Heishanosaurus Temporal range: Aptian–Albian PreꞒ Ꞓ O S D C P T J K Pg N

Scientific classification
- Kingdom: Animalia
- Phylum: Chordata
- Class: Reptilia
- Order: †Choristodera
- Genus: †Heishanosaurus Dong et al., 2020
- Type species: †Heishanosaurus pygmaeus Dong et al., 2020

= Heishanosaurus =

Extinct genus of reptiles

Heishanosaurus is an extinct genus of choristodere reptile from the Early Cretaceous of China. The type and currently only known species is Heishanosaurus pygmaeus. It is unusual as it is much more primitive than other known choristoderes from the Early Cretaceous of Asia, and retains many plesiomorphic characters.

==Discovery==
The type specimens are represented by the blocks IVPP V25322, 25323 and 25324, were discovered in September 2003 at the Badaohao locality, in Heishan County, Liaoning Province, China, in sediments belonging to the Shahai Formation. The Shahai Formation is generally thought to overlie the Jiufotang Formation and has an uncertain Aptian-Albian age, based on the radiometric dating of the Jiufotang Formation. The remains are disarticulated inside the blocks, and were scanned using microcomputed tomography.

== Description ==
Remains include disarticulated skull bones, along with limited postcranial remains. Based on the size of the skull, the animal likely around 16 cm long, similar in size to Cteniogenys.
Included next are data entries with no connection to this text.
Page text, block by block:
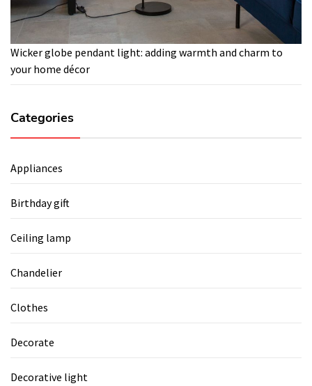
Wicker globe pendant light: adding warmth and charm to
your home décor
Categories
Appliances
Birthday gift
Ceiling lamp
Chandelier
Clothes
Decorate
Decorative light

The skull retains an open lower temporal fenestra, as in Cteniogenys, Coeruleodraco and neochoristoderes, but which is closed in the majority of Early Cretaceous Asian "non-neochoristoderans".

== Phylogeny ==
In a strict consensus phylogenetic analysis, it was recovered as a basal choristodere, more derived than Cteniogenys, but more primitive than neochoristoderes or the weakly supported clade containing all other Asian Early Cretaceous "non-neochoristoderans" with closed lower temporal fenestrae, which was informally named the "allochoristoderes" in the study. Heishanosaurus was recovered in a polytomy with the Late Jurassic Coeruleodraco, despite its much younger age.